Task prompt:
From the data below, return the exact lines starting at the line containing "(взбивание белков, масла, крема, суфле)" and ending at the line containing "В комплекте крюк", both included, and nothing else.

Data provided:

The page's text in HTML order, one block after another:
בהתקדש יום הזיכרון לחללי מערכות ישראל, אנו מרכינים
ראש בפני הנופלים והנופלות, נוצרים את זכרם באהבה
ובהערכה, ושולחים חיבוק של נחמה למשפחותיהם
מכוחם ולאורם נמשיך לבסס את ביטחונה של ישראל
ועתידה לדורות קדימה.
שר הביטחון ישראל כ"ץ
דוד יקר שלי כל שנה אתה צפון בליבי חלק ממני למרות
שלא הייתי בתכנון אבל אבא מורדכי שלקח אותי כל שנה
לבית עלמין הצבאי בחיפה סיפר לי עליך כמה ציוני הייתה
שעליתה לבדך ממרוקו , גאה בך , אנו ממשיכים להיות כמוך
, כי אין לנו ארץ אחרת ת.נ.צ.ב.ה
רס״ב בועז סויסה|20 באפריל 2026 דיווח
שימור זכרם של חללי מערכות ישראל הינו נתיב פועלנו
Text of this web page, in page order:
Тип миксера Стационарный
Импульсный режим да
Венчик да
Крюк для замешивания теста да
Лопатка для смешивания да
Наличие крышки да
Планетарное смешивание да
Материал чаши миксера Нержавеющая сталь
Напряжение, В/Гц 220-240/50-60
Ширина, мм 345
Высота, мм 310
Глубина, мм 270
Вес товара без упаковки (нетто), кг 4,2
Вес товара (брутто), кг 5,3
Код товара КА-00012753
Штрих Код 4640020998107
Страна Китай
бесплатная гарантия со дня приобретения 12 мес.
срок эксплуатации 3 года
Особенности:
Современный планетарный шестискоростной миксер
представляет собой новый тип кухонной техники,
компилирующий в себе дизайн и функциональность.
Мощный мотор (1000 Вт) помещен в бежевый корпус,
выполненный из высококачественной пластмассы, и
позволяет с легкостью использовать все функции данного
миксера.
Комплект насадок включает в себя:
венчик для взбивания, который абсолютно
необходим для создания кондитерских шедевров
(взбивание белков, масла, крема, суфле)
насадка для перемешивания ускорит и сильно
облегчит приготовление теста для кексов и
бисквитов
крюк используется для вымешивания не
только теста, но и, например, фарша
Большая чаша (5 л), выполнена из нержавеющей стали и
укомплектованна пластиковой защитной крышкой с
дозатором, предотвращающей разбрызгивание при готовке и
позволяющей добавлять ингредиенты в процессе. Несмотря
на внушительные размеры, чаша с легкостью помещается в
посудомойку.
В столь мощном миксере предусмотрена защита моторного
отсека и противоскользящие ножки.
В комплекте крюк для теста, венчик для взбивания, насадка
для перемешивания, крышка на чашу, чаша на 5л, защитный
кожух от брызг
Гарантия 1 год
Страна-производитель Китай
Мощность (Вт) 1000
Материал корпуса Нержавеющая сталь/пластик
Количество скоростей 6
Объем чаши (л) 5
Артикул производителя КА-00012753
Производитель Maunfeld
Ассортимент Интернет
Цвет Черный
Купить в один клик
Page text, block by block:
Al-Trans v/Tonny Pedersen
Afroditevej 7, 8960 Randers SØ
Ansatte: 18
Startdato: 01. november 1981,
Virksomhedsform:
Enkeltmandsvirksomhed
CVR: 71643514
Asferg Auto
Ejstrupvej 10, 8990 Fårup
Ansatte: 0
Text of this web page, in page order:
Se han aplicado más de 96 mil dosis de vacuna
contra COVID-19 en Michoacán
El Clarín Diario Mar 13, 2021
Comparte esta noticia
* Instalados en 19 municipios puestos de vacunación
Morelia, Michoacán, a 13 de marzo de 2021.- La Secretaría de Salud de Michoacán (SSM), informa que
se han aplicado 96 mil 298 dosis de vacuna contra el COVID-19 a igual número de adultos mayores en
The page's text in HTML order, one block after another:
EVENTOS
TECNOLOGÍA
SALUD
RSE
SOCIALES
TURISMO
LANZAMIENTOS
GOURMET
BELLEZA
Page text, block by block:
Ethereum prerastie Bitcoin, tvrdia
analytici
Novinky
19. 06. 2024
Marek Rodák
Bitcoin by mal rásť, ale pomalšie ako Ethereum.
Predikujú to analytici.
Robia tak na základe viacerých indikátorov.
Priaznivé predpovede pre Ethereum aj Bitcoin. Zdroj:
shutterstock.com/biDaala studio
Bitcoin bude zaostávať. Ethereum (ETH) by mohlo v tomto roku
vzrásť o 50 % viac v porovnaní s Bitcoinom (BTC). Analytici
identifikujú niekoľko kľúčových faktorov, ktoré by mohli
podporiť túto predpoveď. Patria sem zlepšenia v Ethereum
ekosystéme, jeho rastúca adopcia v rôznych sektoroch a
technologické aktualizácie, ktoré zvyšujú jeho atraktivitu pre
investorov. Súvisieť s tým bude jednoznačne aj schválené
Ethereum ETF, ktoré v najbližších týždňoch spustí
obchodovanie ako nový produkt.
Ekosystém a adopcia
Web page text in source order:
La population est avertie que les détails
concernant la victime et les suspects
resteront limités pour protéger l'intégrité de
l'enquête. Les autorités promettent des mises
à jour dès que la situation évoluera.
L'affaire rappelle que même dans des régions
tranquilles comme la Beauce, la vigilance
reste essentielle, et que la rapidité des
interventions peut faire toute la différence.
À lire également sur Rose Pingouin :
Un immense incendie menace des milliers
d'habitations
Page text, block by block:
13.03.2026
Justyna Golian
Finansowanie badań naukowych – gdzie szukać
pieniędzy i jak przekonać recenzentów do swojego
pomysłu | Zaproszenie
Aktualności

Answer:
(взбивание белков, масла, крема, суфле)
насадка для перемешивания ускорит и сильно
облегчит приготовление теста для кексов и
бисквитов
крюк используется для вымешивания не
только теста, но и, например, фарша
Большая чаша (5 л), выполнена из нержавеющей стали и
укомплектованна пластиковой защитной крышкой с
дозатором, предотвращающей разбрызгивание при готовке и
позволяющей добавлять ингредиенты в процессе. Несмотря
на внушительные размеры, чаша с легкостью помещается в
посудомойку.
В столь мощном миксере предусмотрена защита моторного
отсека и противоскользящие ножки.
В комплекте крюк для теста, венчик для взбивания, насадка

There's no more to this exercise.